ECLI:NL:GHAMS:2024:1719
Gerechtshof Amsterdam
- Hoger beroep
- Rechtspraak.nl
Vrijspraak van verdachte in hoger beroep inzake Leerplichtwet 1969
In deze zaak heeft het gerechtshof Amsterdam op 30 mei 2024 uitspraak gedaan in hoger beroep tegen een vonnis van de kantonrechter in de rechtbank Noord-Holland. De verdachte had een beroep gedaan op vrijstelling van de Leerplichtwet 1969, omdat zij bedenkingen had tegen de richting van het onderwijs voor haar dochter voor het schooljaar 2018-2019. De leerplichtambtenaar had deze vrijstelling echter niet verleend, omdat de dochter van de verdachte in het schooljaar 2017-2018 op een school ingeschreven zou zijn geweest. Het hof heeft vastgesteld dat het inschrijfformulier van de dochter ontbreekt, waardoor niet met de vereiste mate van zekerheid kan worden vastgesteld dat er sprake was van inschrijving op die school.
Tijdens de zittingen in hoger beroep, die plaatsvonden op 17 januari, 29 februari en 16 mei 2024, is het onderzoek heropend om het inschrijfformulier te achterhalen.
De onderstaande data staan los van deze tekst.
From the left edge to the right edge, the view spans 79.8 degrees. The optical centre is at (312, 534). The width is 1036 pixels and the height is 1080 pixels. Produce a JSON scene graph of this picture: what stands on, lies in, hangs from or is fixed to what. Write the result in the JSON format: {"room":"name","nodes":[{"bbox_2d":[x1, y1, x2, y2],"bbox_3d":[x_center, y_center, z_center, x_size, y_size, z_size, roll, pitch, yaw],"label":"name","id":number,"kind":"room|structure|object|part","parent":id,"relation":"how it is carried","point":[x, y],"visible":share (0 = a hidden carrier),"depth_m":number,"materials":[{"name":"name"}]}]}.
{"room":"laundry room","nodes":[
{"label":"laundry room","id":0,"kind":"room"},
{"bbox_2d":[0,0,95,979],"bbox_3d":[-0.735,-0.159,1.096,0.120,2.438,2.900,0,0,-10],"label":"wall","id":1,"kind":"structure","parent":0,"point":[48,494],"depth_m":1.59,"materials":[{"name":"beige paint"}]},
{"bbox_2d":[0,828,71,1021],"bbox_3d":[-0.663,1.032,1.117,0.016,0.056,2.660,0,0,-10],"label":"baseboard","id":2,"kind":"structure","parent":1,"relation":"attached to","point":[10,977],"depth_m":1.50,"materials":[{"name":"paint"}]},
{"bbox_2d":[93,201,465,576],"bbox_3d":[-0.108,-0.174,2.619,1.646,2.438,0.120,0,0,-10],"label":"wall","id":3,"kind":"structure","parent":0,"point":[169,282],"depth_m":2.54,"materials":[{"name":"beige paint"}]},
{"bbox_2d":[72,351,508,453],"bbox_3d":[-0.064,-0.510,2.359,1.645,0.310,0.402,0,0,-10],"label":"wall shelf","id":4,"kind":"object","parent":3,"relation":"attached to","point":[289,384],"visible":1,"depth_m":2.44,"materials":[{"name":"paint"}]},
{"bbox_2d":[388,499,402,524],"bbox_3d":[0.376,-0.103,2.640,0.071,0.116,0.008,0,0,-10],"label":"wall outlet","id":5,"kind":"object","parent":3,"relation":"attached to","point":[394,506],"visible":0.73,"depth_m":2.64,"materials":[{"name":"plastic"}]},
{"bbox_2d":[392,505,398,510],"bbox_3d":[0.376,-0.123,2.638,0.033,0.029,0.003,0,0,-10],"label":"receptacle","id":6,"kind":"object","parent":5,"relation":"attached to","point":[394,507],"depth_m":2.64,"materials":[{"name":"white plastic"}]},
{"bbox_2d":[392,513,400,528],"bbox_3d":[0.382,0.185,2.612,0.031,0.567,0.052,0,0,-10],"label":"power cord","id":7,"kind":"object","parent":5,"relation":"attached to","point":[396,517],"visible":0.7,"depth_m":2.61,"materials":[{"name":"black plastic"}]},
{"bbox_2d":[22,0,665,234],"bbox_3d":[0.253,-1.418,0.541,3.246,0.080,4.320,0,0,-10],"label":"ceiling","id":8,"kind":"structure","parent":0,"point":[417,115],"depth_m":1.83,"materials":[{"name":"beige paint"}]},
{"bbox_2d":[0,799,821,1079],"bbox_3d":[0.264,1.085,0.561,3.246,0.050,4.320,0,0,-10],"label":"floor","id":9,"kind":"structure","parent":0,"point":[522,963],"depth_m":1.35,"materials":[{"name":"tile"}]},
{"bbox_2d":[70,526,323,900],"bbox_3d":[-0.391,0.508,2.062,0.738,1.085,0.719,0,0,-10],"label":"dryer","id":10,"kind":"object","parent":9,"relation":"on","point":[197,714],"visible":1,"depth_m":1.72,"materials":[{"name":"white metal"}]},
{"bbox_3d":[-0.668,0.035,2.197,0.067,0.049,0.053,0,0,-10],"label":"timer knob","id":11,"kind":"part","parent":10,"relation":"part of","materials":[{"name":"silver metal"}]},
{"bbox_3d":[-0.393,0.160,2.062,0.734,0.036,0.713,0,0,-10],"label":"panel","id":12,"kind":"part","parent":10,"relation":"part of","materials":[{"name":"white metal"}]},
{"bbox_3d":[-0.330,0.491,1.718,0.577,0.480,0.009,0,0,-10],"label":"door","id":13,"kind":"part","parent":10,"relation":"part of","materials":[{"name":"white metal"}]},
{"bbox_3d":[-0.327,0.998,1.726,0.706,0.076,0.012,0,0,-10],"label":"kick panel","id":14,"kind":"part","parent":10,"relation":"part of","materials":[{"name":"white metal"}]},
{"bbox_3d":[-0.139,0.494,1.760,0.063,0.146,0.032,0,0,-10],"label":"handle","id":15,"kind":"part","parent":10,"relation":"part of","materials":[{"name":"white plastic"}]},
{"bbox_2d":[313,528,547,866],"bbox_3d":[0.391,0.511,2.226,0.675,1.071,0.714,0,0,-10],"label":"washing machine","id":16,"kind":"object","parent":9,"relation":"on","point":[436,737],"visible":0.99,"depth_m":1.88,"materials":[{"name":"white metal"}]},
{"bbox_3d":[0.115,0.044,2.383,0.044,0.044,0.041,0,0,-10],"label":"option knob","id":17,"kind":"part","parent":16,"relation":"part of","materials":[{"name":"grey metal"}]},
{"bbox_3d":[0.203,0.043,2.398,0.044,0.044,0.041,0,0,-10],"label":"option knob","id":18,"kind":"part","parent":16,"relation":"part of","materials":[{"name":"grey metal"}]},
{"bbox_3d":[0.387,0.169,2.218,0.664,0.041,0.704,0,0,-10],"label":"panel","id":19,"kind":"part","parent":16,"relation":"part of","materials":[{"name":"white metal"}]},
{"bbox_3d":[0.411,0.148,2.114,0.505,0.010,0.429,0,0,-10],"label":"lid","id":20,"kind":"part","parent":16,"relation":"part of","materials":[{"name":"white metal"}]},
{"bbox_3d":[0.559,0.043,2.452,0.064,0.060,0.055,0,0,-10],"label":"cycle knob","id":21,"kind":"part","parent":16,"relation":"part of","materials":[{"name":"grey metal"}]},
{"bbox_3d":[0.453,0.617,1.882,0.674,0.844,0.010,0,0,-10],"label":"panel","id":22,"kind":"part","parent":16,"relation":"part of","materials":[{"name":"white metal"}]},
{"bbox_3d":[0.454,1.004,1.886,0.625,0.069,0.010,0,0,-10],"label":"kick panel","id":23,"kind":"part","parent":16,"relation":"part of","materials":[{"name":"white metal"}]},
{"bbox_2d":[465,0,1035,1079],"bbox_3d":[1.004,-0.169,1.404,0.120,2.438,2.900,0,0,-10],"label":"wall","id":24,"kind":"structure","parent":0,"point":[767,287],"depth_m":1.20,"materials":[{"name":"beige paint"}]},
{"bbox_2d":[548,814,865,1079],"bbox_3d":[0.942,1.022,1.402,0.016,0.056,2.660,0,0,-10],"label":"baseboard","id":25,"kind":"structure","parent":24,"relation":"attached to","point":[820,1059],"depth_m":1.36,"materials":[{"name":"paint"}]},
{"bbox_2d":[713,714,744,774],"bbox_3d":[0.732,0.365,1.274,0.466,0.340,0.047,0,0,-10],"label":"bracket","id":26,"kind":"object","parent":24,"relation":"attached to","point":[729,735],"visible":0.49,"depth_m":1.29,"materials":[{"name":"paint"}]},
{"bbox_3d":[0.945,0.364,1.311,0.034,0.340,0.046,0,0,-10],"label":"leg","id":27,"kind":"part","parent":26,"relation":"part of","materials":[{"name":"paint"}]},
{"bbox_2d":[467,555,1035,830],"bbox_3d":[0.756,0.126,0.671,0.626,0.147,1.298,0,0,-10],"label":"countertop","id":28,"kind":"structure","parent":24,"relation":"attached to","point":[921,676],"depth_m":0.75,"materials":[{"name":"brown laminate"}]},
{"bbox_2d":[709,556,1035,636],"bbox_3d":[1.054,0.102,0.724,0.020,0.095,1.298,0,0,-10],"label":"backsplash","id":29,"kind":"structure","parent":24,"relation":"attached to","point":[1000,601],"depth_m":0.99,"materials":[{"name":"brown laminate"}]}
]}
Echter, uit een e-mail van het openbaar ministerie bleek dat de school niet meer over het inschrijfformulier beschikte. Het hof heeft geoordeeld dat de verdachte niet wettig en overtuigend kan worden bewezen dat zij niet heeft voldaan aan de verplichtingen van de Leerplichtwet. De advocaat-generaal had verzocht om de directrice van de school als getuige te horen, maar dit verzoek werd afgewezen omdat het inschrijfformulier cruciaal was voor de zaak en niet meer beschikbaar was.
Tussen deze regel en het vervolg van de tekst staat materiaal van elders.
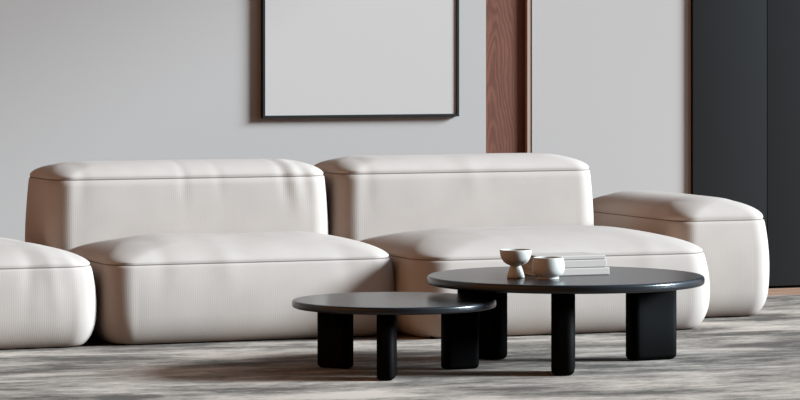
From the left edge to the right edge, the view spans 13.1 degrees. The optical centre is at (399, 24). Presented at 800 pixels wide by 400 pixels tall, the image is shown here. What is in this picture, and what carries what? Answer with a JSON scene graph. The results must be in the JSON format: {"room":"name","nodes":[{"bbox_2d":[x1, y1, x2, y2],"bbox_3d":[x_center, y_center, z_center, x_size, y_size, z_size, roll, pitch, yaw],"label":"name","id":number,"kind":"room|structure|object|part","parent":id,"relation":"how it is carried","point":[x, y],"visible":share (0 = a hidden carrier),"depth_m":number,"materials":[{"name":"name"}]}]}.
{"room":"living room","nodes":[
{"label":"living room","id":0,"kind":"room"},
{"bbox_2d":[0,0,688,241],"bbox_3d":[-1.386,-1.123,16.382,18.000,4.912,0.160,0,0,-22],"label":"wall","id":1,"kind":"structure","parent":0,"point":[81,80],"depth_m":16.56,"materials":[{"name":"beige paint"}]},
{"bbox_2d":[261,0,458,117],"bbox_3d":[-0.187,-0.235,16.765,1.016,1.360,0.028,0,0,-22],"label":"picture frame","id":2,"kind":"object","parent":1,"relation":"attached to","point":[320,58],"visible":1,"depth_m":16.75,"materials":[{"name":"black"}]},
{"bbox_2d":[486,0,524,152],"bbox_3d":[0.502,-1.123,17.122,0.221,4.912,0.063,0,0,-22],"label":"wood wall panel","id":3,"kind":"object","parent":1,"relation":"attached to","point":[505,19],"depth_m":17.09,"materials":[{"name":"brown wood"}]},
{"bbox_2d":[525,0,531,152],"bbox_3d":[0.621,-1.123,17.158,0.024,4.912,0.086,0,0,-22],"label":"trim","id":4,"kind":"structure","parent":1,"relation":"attached to","point":[528,3],"depth_m":17.12,"materials":[{"name":"brown"}]},
{"bbox_2d":[689,0,690,193],"bbox_3d":[1.453,-1.123,17.443,0.011,4.912,0.002,0,0,-22],"label":"trim","id":5,"kind":"structure","parent":1,"relation":"attached to","point":[689,0],"depth_m":17.44,"materials":[{"name":"brown"}]},
{"bbox_2d":[767,287,799,295],"bbox_3d":[2.928,1.383,8.387,30.000,0.100,22.000,0,0,-22],"label":"floor","id":6,"kind":"structure","parent":0,"point":[771,291],"depth_m":17.40,"materials":[{"name":"brown wood"}]},
{"bbox_2d":[0,295,799,399],"bbox_3d":[0.944,1.327,13.957,6.700,0.012,5.016,0,0,-22],"label":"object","id":7,"kind":"object","parent":6,"relation":"on","point":[756,356],"visible":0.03,"depth_m":13.27,"materials":[{"name":"grey carpet"}]},
{"bbox_2d":[0,153,768,349],"bbox_3d":[-0.516,0.954,15.157,4.622,0.732,1.724,0,0,-22],"label":"sofa","id":8,"kind":"object","parent":7,"relation":"on","point":[120,252],"visible":0.86,"depth_m":14.98,"materials":[{"name":"beige"}]},
{"bbox_3d":[-2.033,1.103,14.534,1.308,0.427,1.174,0,0,-22],"label":"seat","id":9,"kind":"part","parent":8,"relation":"part of","materials":[{"name":"white fabric"}]},
{"bbox_3d":[-0.981,0.956,15.344,1.307,0.722,0.488,0,0,-22],"label":"backrest","id":10,"kind":"part","parent":8,"relation":"part of","materials":[{"name":"white fabric"}]},
{"bbox_3d":[-0.737,1.102,14.854,1.320,0.430,0.794,0,0,-22],"label":"seat","id":11,"kind":"part","parent":8,"relation":"part of","materials":[{"name":"white fabric"}]},
{"bbox_3d":[0.231,0.953,15.834,1.289,0.729,0.488,0,0,-22],"label":"backrest","id":12,"kind":"part","parent":8,"relation":"part of","materials":[{"name":"white fabric"}]},
{"bbox_3d":[0.548,1.102,15.261,1.421,0.429,1.007,0,0,-22],"label":"seat","id":13,"kind":"part","parent":8,"relation":"part of","materials":[{"name":"white fabric"}]},
{"bbox_3d":[1.257,1.050,16.178,0.526,0.534,1.150,0,0,-22],"label":"armrest","id":14,"kind":"part","parent":8,"relation":"part of","materials":[{"name":"white fabric"}]},
{"bbox_2d":[292,292,495,380],"bbox_3d":[-0.023,1.183,13.252,0.778,0.276,0.778,0,0,5],"label":"coffee table","id":15,"kind":"object","parent":7,"relation":"on","point":[459,313],"visible":1,"depth_m":13.31,"materials":[{"name":"black paint"}]},
{"bbox_3d":[-0.249,1.197,13.414,0.146,0.247,0.066,0,0,35],"label":"leg","id":16,"kind":"part","parent":15,"relation":"part of","materials":[{"name":"black wood"}]},
{"bbox_3d":[-0.049,1.197,12.975,0.066,0.247,0.146,0,0,5],"label":"leg","id":17,"kind":"part","parent":15,"relation":"part of","materials":[{"name":"black wood"}]},
{"bbox_3d":[0.230,1.197,13.367,0.146,0.247,0.066,0,0,-25],"label":"leg","id":18,"kind":"part","parent":15,"relation":"part of","materials":[{"name":"black wood"}]},
{"bbox_2d":[427,266,704,375],"bbox_3d":[0.645,1.148,13.569,1.082,0.346,1.082,0,0,4],"label":"coffee table","id":19,"kind":"object","parent":7,"relation":"on","point":[651,293],"visible":0.91,"depth_m":13.49,"materials":[{"name":"black paint"}]},
{"bbox_3d":[0.326,1.165,13.784,0.205,0.312,0.088,0,0,34],"label":"leg","id":20,"kind":"part","parent":19,"relation":"part of","materials":[{"name":"black wood"}]},
{"bbox_2d":[500,248,531,277],"bbox_3d":[0.446,0.921,13.429,0.123,0.109,0.123,0,0,-22],"label":"footed bowl","id":21,"kind":"object","parent":19,"relation":"on","point":[515,257],"visible":1,"depth_m":13.40,"materials":[{"name":"ceramic"}]},
{"bbox_2d":[532,256,564,279],"bbox_3d":[0.569,0.933,13.352,0.125,0.084,0.125,0,0,-22],"label":"ceramic bowl","id":22,"kind":"object","parent":19,"relation":"on","point":[544,267],"visible":1,"depth_m":13.30,"materials":[{"name":"white ceramic"}]},
{"bbox_3d":[0.619,1.165,13.185,0.088,0.312,0.205,0,0,4],"label":"leg","id":23,"kind":"part","parent":19,"relation":"part of","materials":[{"name":"black wood"}]},
{"bbox_2d":[521,266,608,275],"bbox_3d":[0.641,0.961,13.632,0.300,0.028,0.206,0,0,-22],"label":"book","id":24,"kind":"object","parent":19,"relation":"on","point":[526,270],"visible":0.47,"depth_m":13.56,"materials":[{"name":"beige paper"}]},
{"bbox_2d":[521,259,605,267],"bbox_3d":[0.637,0.930,13.630,0.286,0.030,0.200,0,0,-22],"label":"book","id":25,"kind":"object","parent":24,"relation":"on","point":[588,263],"visible":0.48,"depth_m":13.56,"materials":[{"name":"beige paper"}]},
{"bbox_2d":[530,252,604,259],"bbox_3d":[0.638,0.906,13.627,0.278,0.016,0.190,0,0,-22],"label":"book","id":26,"kind":"object","parent":25,"relation":"on","point":[566,255],"visible":0.66,"depth_m":13.58,"materials":[{"name":"beige paper"}]},
{"bbox_3d":[0.991,1.165,13.738,0.205,0.312,0.088,0,0,-26],"label":"leg","id":27,"kind":"part","parent":19,"relation":"part of","materials":[{"name":"black wood"}]},
{"bbox_2d":[691,0,799,287],"bbox_3d":[2.522,-0.017,18.185,2.524,2.700,0.620,0,0,-22],"label":"wardrobe","id":28,"kind":"object","parent":6,"relation":"on","point":[745,54],"visible":0.57,"depth_m":17.56,"materials":[{"name":"black wood"}]},
{"bbox_3d":[1.659,-0.022,17.513,0.417,2.681,0.022,0,0,-22],"label":"door","id":29,"kind":"part","parent":28,"relation":"part of","materials":[{"name":"black paint"}]},
{"bbox_3d":[2.049,-0.022,17.671,0.417,2.681,0.022,0,0,-22],"label":"door","id":30,"kind":"part","parent":28,"relation":"part of","materials":[{"name":"black paint"}]}
]}
Uiteindelijk heeft het hof het vonnis van de kantonrechter vernietigd en de verdachte vrijgesproken van het ten laste gelegde feit, omdat niet kon worden vastgesteld dat de dochter van de verdachte op de school ingeschreven was. De beslissing van het hof is genomen door een meervoudige strafkamer en is openbaar uitgesproken op de zitting van 30 mei 2024.